If you are exposing your cluster using haproxy and SELinux is in Enforcing mode (on the hypervisor), you need to tell it to treat port 6443 as a webport via semanage port -a -t http_port_t -p tcp 6443
. Otherwise, SELinux will not let haproxy listen on port 6443
Similarly is firewalld is enabled, you need to open up the necessary ports via:
firewall-cmd --add-service=http
firewall-cmd --add-service=https
firewall-cmd --add-port=6443/tcp
The output of the expose_cluster.sh --method haproxy
script will remind you about these additional configurations.
By default, if you reboot the host/hypervisor, the VMs will not start up automatically. You can set --autostart-vms
when running the install script that will mark the VMs to auto-start. To see which VMs are set or not set to auto-start you can run virsh list --all --name --autostart
or virsh list --all --name --no-autostart
respectively.
If you want to change/set the autostart behaviour, you can set the VMs to auto-start by running:
for vm in $(virsh list --all --name --no-autostart | grep "<CLUSTER-NAME>"); do
virsh autostart ${vm}
done
Similarly, to disable the auto starting of VMs, you can run:
for vm in $(virsh list --all --name --autostart | grep "<CLUSTER-NAME>"); do
virsh autostart --disable ${vm}
done
Note: Replace <CLUSTER-NAME>
with the cluster name or any matching string to filter out VMs that you want to set/un-set to be auto-started.

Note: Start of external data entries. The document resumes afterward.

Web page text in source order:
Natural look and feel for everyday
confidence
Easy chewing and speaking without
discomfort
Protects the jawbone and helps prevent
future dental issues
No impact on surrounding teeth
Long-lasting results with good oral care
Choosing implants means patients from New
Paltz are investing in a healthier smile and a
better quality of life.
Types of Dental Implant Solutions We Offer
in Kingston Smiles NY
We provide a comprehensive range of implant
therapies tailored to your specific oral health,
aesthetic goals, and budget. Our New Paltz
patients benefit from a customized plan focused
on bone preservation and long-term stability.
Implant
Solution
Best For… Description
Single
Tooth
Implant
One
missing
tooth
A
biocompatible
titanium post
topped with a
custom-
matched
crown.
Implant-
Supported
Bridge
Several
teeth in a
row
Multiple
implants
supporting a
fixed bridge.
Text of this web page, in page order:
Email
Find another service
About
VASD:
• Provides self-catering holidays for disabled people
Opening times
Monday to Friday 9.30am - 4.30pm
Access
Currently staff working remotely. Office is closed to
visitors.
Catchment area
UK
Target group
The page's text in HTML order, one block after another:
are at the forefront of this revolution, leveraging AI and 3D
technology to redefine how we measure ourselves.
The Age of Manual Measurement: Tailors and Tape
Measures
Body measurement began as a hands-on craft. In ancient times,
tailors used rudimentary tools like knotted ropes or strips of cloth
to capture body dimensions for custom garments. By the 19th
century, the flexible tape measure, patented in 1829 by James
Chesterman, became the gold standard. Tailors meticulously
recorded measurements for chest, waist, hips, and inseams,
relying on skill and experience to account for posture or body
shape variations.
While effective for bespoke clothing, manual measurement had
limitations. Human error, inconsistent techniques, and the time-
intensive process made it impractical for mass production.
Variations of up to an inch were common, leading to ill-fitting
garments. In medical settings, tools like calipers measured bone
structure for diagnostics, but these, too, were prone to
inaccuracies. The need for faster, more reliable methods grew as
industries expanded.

When the bootstrap process is complete, the script waits for clusterversion to become ready before the cluster installation is considered completed. During this phase the script just shows the status/message of the the clustervresion operator. You can see different kind of errors which are normal. This is due to the nature of operator reconciliation process. For example:
====> Waiting for clusterversion:
--> Unable to apply 4.5.0-rc.6: an unknown error has occurred: MultipleErr ...
--> Unable to apply 4.5.0-rc.6: an unknown error has occurred: MultipleErr ...
--> Working towards 4.5.0-rc.6: 62% complete
--> Working towards 4.5.0-rc.6: 62% complete
--> Unable to apply 4.5.0-rc.6: an unknown error has occurred: MultipleErr ...
--> Working towards 4.5.0-rc.6: 99% complete
====> Waiting for clusterversion:
--> Working towards 4.3.12: 46% complete
--> Unable to apply 4.3.12: an unknown error has occurred
--> Working towards 4.3.12: 61% complete
--> Unable to apply 4.3.12: an unknown error has occurred
--> Unable to apply 4.3.12: an unknown error has occurred
--> Unable to apply 4.3.12: an unknown error has occurred
Just let it run and hopefully the clusterversion operator will reconcile and become ready eventually.